As an additional clustering experiment, we used a recently published dog microbiome dataset to detect dietary intervention using histosketches on varying levels of sequencing data (ENA: PRJEB20308) [34]. This study reported a significant shift in the taxonomic composition of dog microbiomes when diets were changed from a baseline diet. The full dataset contains 1.9 terabasepairs of sequencing data, of which we sampled 0.005%, 0.05% and 0.5% of each microbiome. We histosketched these samples (k-mer size = 21, histosketch size = 512) and clustered them as above.

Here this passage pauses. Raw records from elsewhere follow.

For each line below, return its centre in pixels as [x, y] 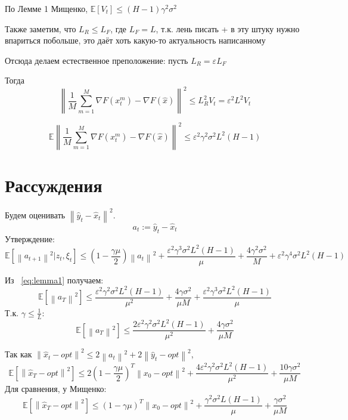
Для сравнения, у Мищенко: [56, 389]
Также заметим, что [41, 28]
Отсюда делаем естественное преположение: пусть [97, 60]
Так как [18, 354]
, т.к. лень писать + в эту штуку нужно [228, 28]
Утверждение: [30, 238]
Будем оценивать [35, 214]
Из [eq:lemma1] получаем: [54, 280]

For performing the RFC analysis, an RFC model was constructed as described in the “Indexing” section, using a clinically relevant dataset: gut microbiome profiles from a cohort of healthy preterm from a single hospital. This is part of a wider neonate clinical study that is longitudinally profiling their gut microbiome and correlating their findings to health outcomes and antibiotic prescription. Faecal samples from preterm infants were collected and their bacterial DNA extracted following the protocols described by Alcon-Giner et al. [35]. Shotgun metagenomic libraries were prepared from 500 ng of genomic DNA which was sheared into fragments of ~ 450 bp. The sheared DNA was purified and concentrated using an SPRI-clean-up kit. Library construction entailed an end repair, A-tailing and adapter ligation steps. Following adapter ligation, samples were amplified and indexed by PCR using established Illumina paired-end protocols. A portion of each library was used to create an equimolar pool, and pooled libraries were subjected to 125 bp paired-end sequencing on a HiSeq 2500 V4. The cohort was labelled according to whether the infants were receiving prophylactic antibiotic treatment or no antibiotics. The histosketches from 108 FASTQ files (BioProject: PRJEB28428) were split into training (80%) and testing (20%) groups. When using the RFC model to classify the incremental sketch updates of blinded samples, HULK was run using sketching intervals of 10,000, 100,000 and 1,000,000 reads using a 4 core laptop (k-mer size = 7, histosketch size = 42, concept drift decay ratio = 0.02).

Results

The results presented here evaluate our implementation of histosketching for rapid microbiome comparisons, in terms of both the accuracy of the tool and its potential applications. All analyses can be re-run using the analysis workbooks (https://github.com/will-rowe/hulk/tree/master/paper/analysis-notebooks).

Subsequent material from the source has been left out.